── Entries supplied ──

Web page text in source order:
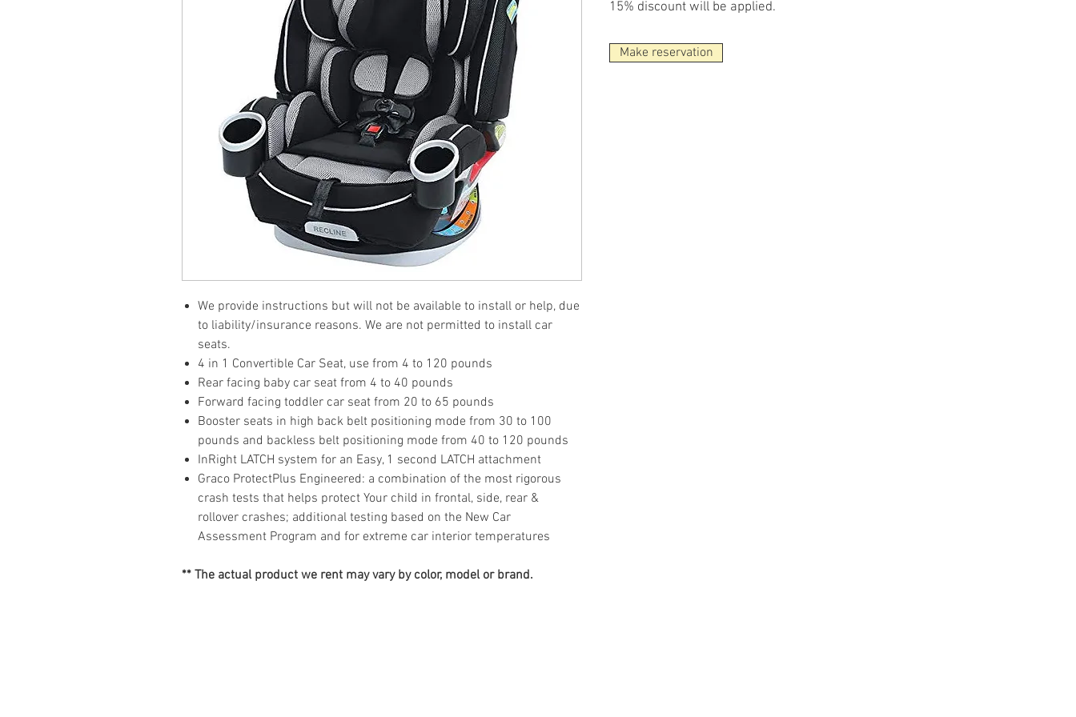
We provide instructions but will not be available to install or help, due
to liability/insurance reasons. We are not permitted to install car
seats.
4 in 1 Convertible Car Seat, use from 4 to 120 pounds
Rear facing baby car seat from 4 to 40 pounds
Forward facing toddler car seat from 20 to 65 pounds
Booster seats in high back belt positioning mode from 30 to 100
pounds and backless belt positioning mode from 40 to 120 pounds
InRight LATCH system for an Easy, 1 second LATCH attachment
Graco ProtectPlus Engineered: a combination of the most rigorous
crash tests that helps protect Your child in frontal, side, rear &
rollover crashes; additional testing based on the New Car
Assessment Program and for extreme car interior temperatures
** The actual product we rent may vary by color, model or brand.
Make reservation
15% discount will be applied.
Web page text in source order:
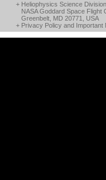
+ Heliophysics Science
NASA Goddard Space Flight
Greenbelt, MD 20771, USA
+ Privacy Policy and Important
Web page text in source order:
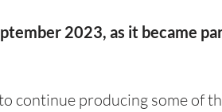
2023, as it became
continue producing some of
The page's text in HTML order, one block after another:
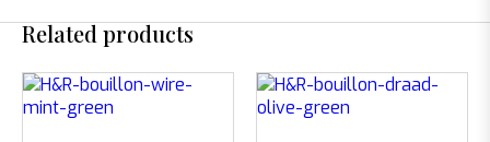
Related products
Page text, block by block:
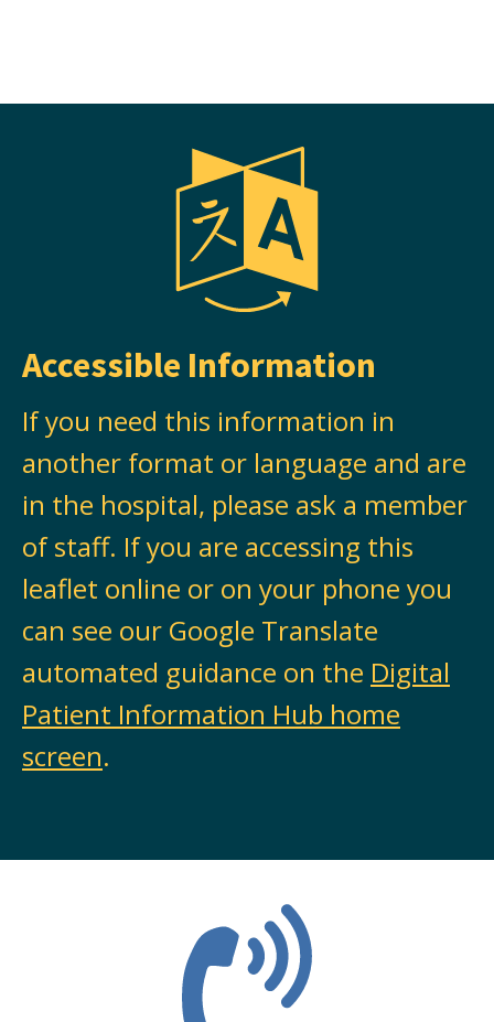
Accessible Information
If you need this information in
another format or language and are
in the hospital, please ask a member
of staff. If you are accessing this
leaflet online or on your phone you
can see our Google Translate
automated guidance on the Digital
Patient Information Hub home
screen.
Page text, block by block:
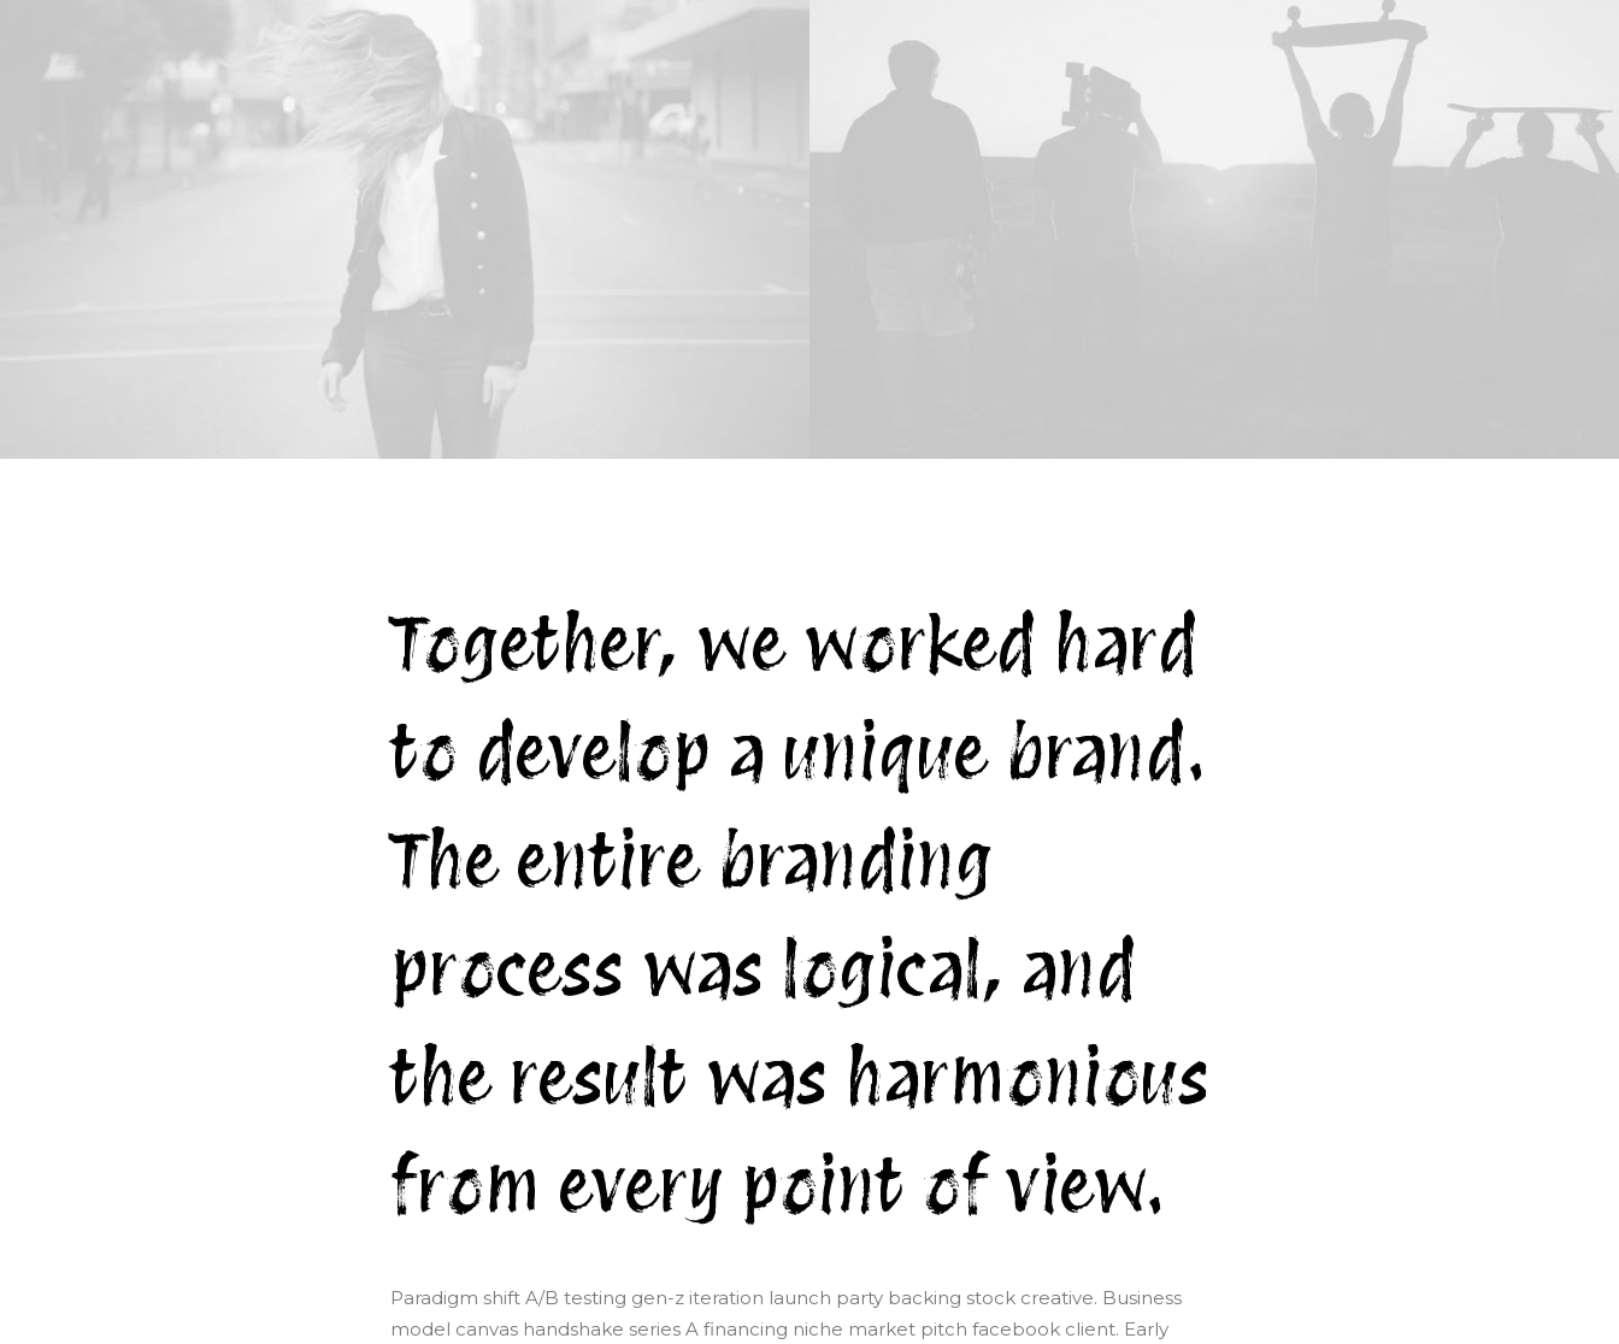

───

• **Task**
Take the line with "The page's text" and each line after it through the end of the material above, and reproduce them exactly, without the pictures.

• **Task output**
The page's text in HTML order, one block after another:
Related products
Page text, block by block:
Accessible Information
If you need this information in
another format or language and are
in the hospital, please ask a member
of staff. If you are accessing this
leaflet online or on your phone you
can see our Google Translate
automated guidance on the Digital
Patient Information Hub home
screen.
Page text, block by block:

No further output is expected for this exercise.